## What to do
Write every line below out again exactly, images omitted.

(Information)

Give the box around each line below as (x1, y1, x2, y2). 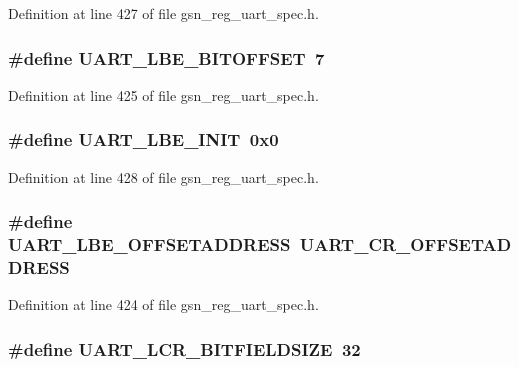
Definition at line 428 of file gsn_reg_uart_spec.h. (8, 166, 319, 187)
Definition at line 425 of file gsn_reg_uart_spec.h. (8, 84, 319, 105)
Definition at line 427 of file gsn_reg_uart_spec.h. (8, 3, 319, 23)
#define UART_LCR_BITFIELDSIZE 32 (8, 336, 361, 361)
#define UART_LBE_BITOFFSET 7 (8, 45, 325, 70)
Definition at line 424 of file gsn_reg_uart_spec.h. (8, 294, 319, 315)
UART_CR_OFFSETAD (299, 232, 512, 257)
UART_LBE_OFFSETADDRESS (8, 232, 291, 257)
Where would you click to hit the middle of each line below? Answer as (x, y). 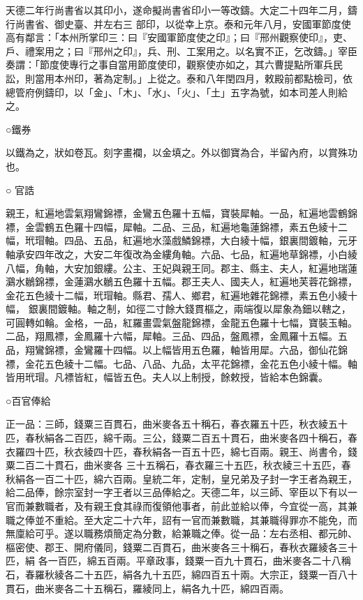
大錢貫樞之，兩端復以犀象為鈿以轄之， (263, 309)
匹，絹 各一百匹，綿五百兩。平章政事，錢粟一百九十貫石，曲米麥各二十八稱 (178, 561)
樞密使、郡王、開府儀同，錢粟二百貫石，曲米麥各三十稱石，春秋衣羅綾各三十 (181, 547)
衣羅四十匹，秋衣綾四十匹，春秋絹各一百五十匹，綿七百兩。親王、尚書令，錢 (181, 451)
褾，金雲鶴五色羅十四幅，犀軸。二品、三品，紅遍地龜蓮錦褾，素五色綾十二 (177, 226)
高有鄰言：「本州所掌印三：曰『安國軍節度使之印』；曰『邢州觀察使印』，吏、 (179, 37)
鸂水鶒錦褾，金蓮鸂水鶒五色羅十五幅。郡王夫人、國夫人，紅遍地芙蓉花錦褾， (181, 282)
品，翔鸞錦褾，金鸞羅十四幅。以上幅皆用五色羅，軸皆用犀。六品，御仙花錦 (177, 350)
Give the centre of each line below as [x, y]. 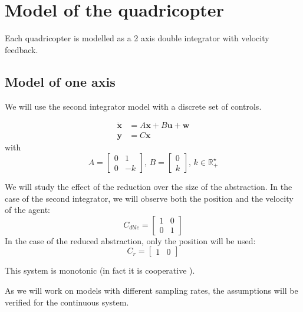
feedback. [22, 49]
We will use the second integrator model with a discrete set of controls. [133, 106]
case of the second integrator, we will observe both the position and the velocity [149, 198]
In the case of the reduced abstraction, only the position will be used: [130, 240]
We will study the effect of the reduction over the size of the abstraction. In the [149, 186]
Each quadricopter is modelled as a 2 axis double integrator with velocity [137, 38]
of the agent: [27, 210]
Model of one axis [60, 81]
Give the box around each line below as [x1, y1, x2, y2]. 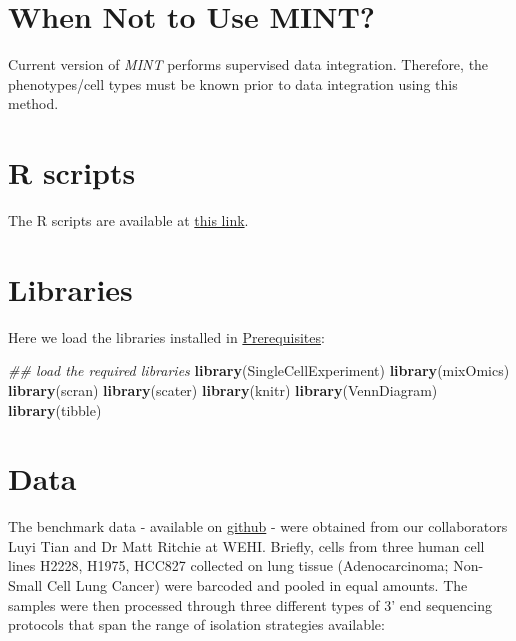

(End Information)

## Solution below
Give the box around each line below as (x1, y1, x2, y2). 
Definition at line 428 of file gsn_reg_uart_spec.h. (8, 166, 319, 187)
Definition at line 425 of file gsn_reg_uart_spec.h. (8, 84, 319, 105)
Definition at line 427 of file gsn_reg_uart_spec.h. (8, 3, 319, 23)
#define UART_LCR_BITFIELDSIZE 32 (8, 336, 361, 361)
#define UART_LBE_BITOFFSET 7 (8, 45, 325, 70)
Definition at line 424 of file gsn_reg_uart_spec.h. (8, 294, 319, 315)
UART_CR_OFFSETAD (299, 232, 512, 257)
UART_LBE_OFFSETADDRESS (8, 232, 291, 257)
Where would you click to hit the middle of each line below? Answer as (x, y). 
大錢貫樞之，兩端復以犀象為鈿以轄之， (263, 309)
匹，絹 各一百匹，綿五百兩。平章政事，錢粟一百九十貫石，曲米麥各二十八稱 (178, 561)
樞密使、郡王、開府儀同，錢粟二百貫石，曲米麥各三十稱石，春秋衣羅綾各三十 (181, 547)
衣羅四十匹，秋衣綾四十匹，春秋絹各一百五十匹，綿七百兩。親王、尚書令，錢 (181, 451)
褾，金雲鶴五色羅十四幅，犀軸。二品、三品，紅遍地龜蓮錦褾，素五色綾十二 (177, 226)
高有鄰言：「本州所掌印三：曰『安國軍節度使之印』；曰『邢州觀察使印』，吏、 (179, 37)
鸂水鶒錦褾，金蓮鸂水鶒五色羅十五幅。郡王夫人、國夫人，紅遍地芙蓉花錦褾， (181, 282)
品，翔鸞錦褾，金鸞羅十四幅。以上幅皆用五色羅，軸皆用犀。六品，御仙花錦 (177, 350)
Give the centre of each line below as [x, y]. 
feedback. [22, 49]
We will use the second integrator model with a discrete set of controls. [133, 106]
case of the second integrator, we will observe both the position and the velocity [149, 198]
In the case of the reduced abstraction, only the position will be used: [130, 240]
We will study the effect of the reduction over the size of the abstraction. In the [149, 186]
Each quadricopter is modelled as a 2 axis double integrator with velocity [137, 38]
of the agent: [27, 210]
Model of one axis [60, 81]
Give the box around each line below as [x1, y1, x2, y2]. 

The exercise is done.